Vivemos fatigados pela pressão, cercados por agendas e prazos e doutrinados pelos despertadores e relógios inteligentes. Mas será que ainda sabemos o que significa viver o tempo e a vida?

 

Bem antes dos relógios

Muito antes dos relógios que hoje carregamos no pulso ou no celular, o tempo era marcado pelos ciclos naturais. Há mais de 5 mil anos, egípcios e babilônios já utilizavam calendários para organizar o plantio e prever colheitas. Baseavam-se em três grandes ciclos: o dia solar, o mês lunar e o ano solar. Observações simples, mas essenciais, que conectavam o tempo às estações e ao céu.

Com o tempo, os egípcios criaram um calendário civil com 12 meses de 30 dias, somando cinco dias extras para alinhar o ciclo anual ao movimento do Sol. Nesse modelo, o dia era dividido em 12 horas temporais, cuja duração variava conforme o verão ou o inverno. Foi um salto notável na organização da vida cotidiana.

 

Do Sol ao pêndulo

À medida que as sociedades se sofisticavam, crescia a necessidade de medir o tempo com mais precisão. Surgiram os relógios solares e de água, seguidos pela ampulheta. Todos, dependentes de elementos naturais, ainda sujeitos a imprecisões. A virada veio no século XIII, com o primeiro relógio mecânico no monastério de Dunstable, na Inglaterra, reflexo da disciplina horária dos monges.

Dois séculos depois, os relógios mecânicos se popularizavam nas torres das igrejas, e o conceito de horas fixas se firmava. Com o avanço da ciência, surgiram mostradores com minutos e segundos (no século XVII), e o mecanismo de fuso viabilizou os primeiros relógios portáteis, objetos de luxo das elites europeias.

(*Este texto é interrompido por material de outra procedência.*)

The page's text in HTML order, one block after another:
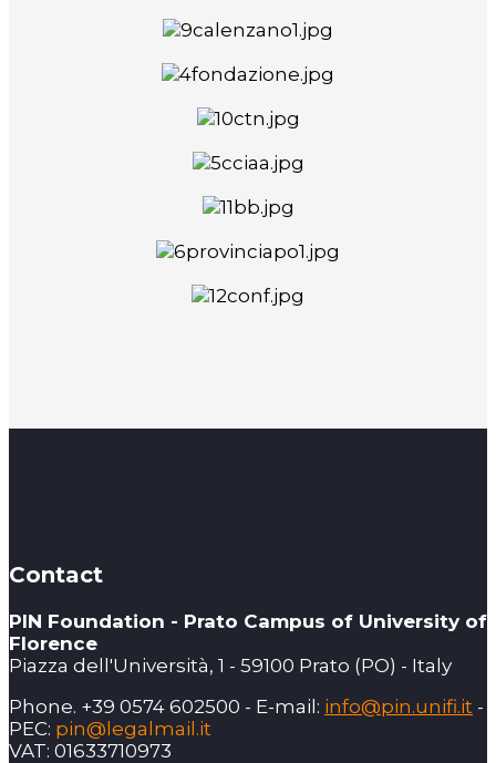
Contact
PIN Foundation - Prato Campus of University of
Florence
Piazza dell'Università, 1 - 59100 Prato (PO) - Italy
Phone. +39 0574 602500 - E-mail: info@pin.unifi.it -
PEC: pin@legalmail.it
VAT: 01633710973

Mas foi em 1656 que o holandês Christiann Huygens apresentou o primeiro relógio de pêndulo confiável. A precisão aumentou drasticamente: de até 15 minutos de erro por dia para apenas um minuto por semana. O pêndulo se tornou padrão global, embora ainda restrito a quem podia pagar.

 

Do bolso ao pulso

Já no século XIX, a tecnologia dos relógios começou a se democratizar. O americano Eli Terry, com apoio de investidores de Connecticut, lançou um relógio completo por apenas 15 dólares, dando início à produção em massa nos Estados Unidos. A Europa, especialmente a Suíça, ainda dominava a relojoaria, mas adotava um modelo mais conservador.

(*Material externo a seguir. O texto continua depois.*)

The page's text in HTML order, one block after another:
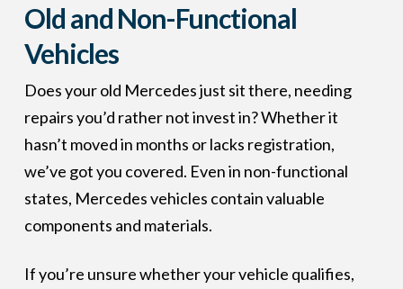
Old and Non-Functional
Vehicles
Does your old Mercedes just sit there, needing
repairs you’d rather not invest in? Whether it
hasn’t moved in months or lacks registration,
we’ve got you covered. Even in non-functional
states, Mercedes vehicles contain valuable
components and materials.
If you’re unsure whether your vehicle qualifies,
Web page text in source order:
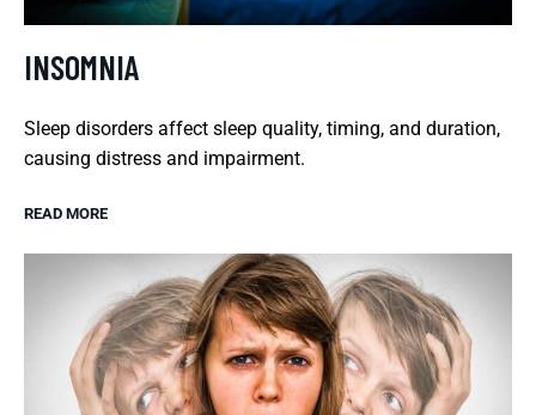
INSOMNIA
Sleep disorders affect sleep quality, timing, and duration,
causing distress and impairment.
READ MORE
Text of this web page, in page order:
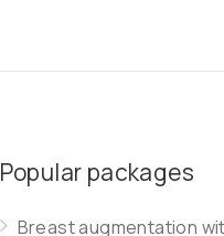
Popular packages
Breast augmentation
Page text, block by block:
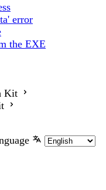
error
the EXE
Kit
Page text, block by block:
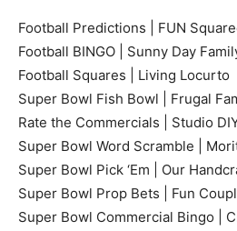
Football Predictions | FUN
Football BINGO | Sunny Day
Football Squares | Living Locurto
Super Bowl Fish Bowl | Frugal
Rate the Commercials | Studio
Super Bowl Word Scramble |
Super Bowl Pick ‘Em | Our
Super Bowl Prop Bets | Fun
Super Bowl Commercial Bingo |
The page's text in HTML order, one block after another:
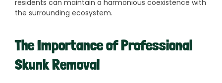
residents can maintain a harmonious coexistence with
the surrounding ecosystem.
The Importance of Professional
Skunk Removal
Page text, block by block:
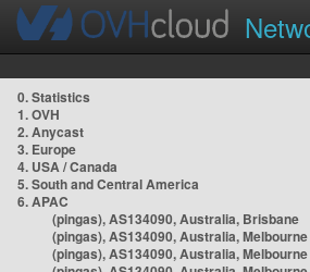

A Guerra Civil americana acelerou a disseminação dos relógios de bolso entre os soldados. Mais tarde, durante as guerras mundiais, os modelos de pulso – até então usados apenas por mulheres – foram adaptados aos homens no campo de batalha. O sucesso foi tanto que, com o fim da guerra, o relógio de pulso se tornou um acessório universal.

 

A era da precisão extrema

O século XX levou a medição do tempo a níveis impressionantes. Na década de 1930, surgiram os primeiros relógios de quartzo, que utilizavam a vibração de cristais para marcar o tempo com variação mínima, cerca de dois milésimos de segundo por dia. Em 1939, o Observatório Real já utilizava essa inovação.

Mas logo o quartzo foi superado. Em 1948, o primeiro relógio atômico foi criado nos Estados Unidos, utilizando a ressonância do átomo de césio. A precisão chegava à casa dos nanossegundos. Embora imperceptível no cotidiano, essa tecnologia é vital para aplicações científicas, sistemas de navegação e telecomunicações.

 

Escravos do tempo

O tempo, antes uma referência natural, hoje dita o ritmo de nossa vida moderna. Os relógios definem compromissos, fusos horários, agendas globais e até o funcionamento das máquinas. Em países como Japão ou Inglaterra, pontualidade é praticamente um valor moral. Em outros, como o Brasil, o tempo pode ser mais flexível, mas ainda assim, inescapável.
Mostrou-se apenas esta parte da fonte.